In 1961 John F. Kennedy came to office facing much less of a domestic mess but a similar political bind. Having barely won the election, he moved slowly on the domestic front, worried about Wall Street and the barons of Capitol Hill. Shortly before the assassination James Reston of The New York Times wrote about how “disappointing” JFK’s presidency was turning out to be.

Lyndon Johnson did much better than Kennedy in moving legislation, in part because he knew how to wield the stick. He’d threaten to kill projects in congressional districts if members refused to do his bidding.

Bill Clinton didn’t govern that way in Arkansas; he was known as a big carrot/small stick governor. He may complain, even rage, to his staff, but he does not punish his enemies. Instead, he strokes them, often deftly. Sometimes this brings them around, but sometimes it just emboldens them to cross him again.

Another omen of trouble lies in the way Clinton tries to finesse criticism. In retreating from campaign promises last week, for instance, he did best when admitting honestly that “circumstances change” and worst when he tried to rewrite what he had earlier said. Claiming he never said this or that about the Haitians or the middle-class tax cut may have worked in Arkansas. But at the presidential level, he’ll be caught and embarrassed repeatedly, It took reporters at least three years before they began complaining about Lyndon Johnson’s “credibility gap”; this time, the press raised the issue even before the new president was sworn in.
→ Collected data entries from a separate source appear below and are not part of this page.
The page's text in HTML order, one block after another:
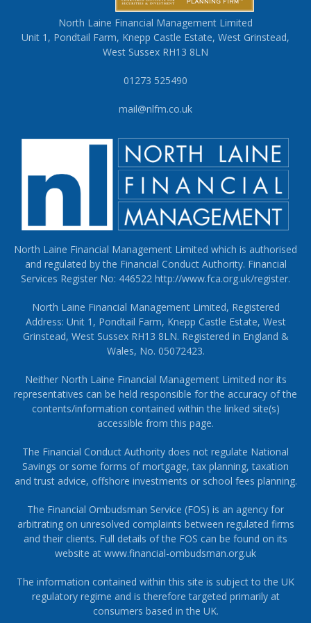
North Laine Financial Management Limited
Unit 1, Pondtail Farm, Knepp Castle Estate, West Grinstead,
West Sussex RH13 8LN
01273 525490
mail@nlfm.co.uk
North Laine Financial Management Limited which is authorised
and regulated by the Financial Conduct Authority. Financial
Services Register No: 446522 http://www.fca.org.uk/register.
North Laine Financial Management Limited, Registered
Address: Unit 1, Pondtail Farm, Knepp Castle Estate, West
Grinstead, West Sussex RH13 8LN. Registered in England &
Wales, No. 05072423.
Neither North Laine Financial Management Limited nor its
representatives can be held responsible for the accuracy of the
contents/information contained within the linked site(s)
accessible from this page.
The Financial Conduct Authority does not regulate National
Savings or some forms of mortgage, tax planning, taxation
and trust advice, offshore investments or school fees planning.
The Financial Ombudsman Service (FOS) is an agency for
arbitrating on unresolved complaints between regulated firms
and their clients. Full details of the FOS can be found on its
website at www.financial-ombudsman.org.uk
The information contained within this site is subject to the UK
regulatory regime and is therefore targeted primarily at
consumers based in the UK.

These brushfires die quickly, but the larger lesson is that Clinton will not be able to dress up incremental change as fundamental change. To deliver he must come through with bold, sweeping reform, not just a bit of “encouraging progress” on difficult issues. This is one area where his Arkansas experience might mislead him. The legislature there was so backward that any progress in pushing it to change seemed like a big accomplishment. He often compromised too quickly, settling for a half loaf that he knew he could sell as something more substantial. At the national level, this won’t work. The press will nail him on a truth-in-advertising rap.

Will Clinton try anyway? His whole administration is structured to push his program through Congress. Several key players actually come from there, and many of the lesser appointments are being made on the recommendation of members, which is a way of gathering chits for the future. That’s why his appointments tend to be long on process and short on passion. The operating principle seems to be: Just Get It Through.

The natural extension of this approach is to just get anything through. This way lies danger. If the Clinton team is committed to “results” generally, but not to a set of bottom-line, specific results, it will end up settling for tepid, piecemeal and ultimately Pyrrhic victories. To be a great president, it’s not enough to pass a modest health bill or a modest deficit-reduction bill that allows everyone to say, “See, we broke the gridlock.” Clinton and Congress must pass a health bill and a deficit-reduction bill (and other bills) that genuinely transform the landscape. That will require Clinton to move beyond the cooperation he loves to the confrontation he loathes, to take on, directly, entrenched interests that never, ever-all of their protests to the contrary-want real change.

“The president is at liberty, both in law and conscience, to be as big a man as he can,” said Woodrow Wilson. Bill Clinton will grow in office. What’s unclear is whether he will take the risks demanded by the bad hand dealt him, or settle for the muddy margins.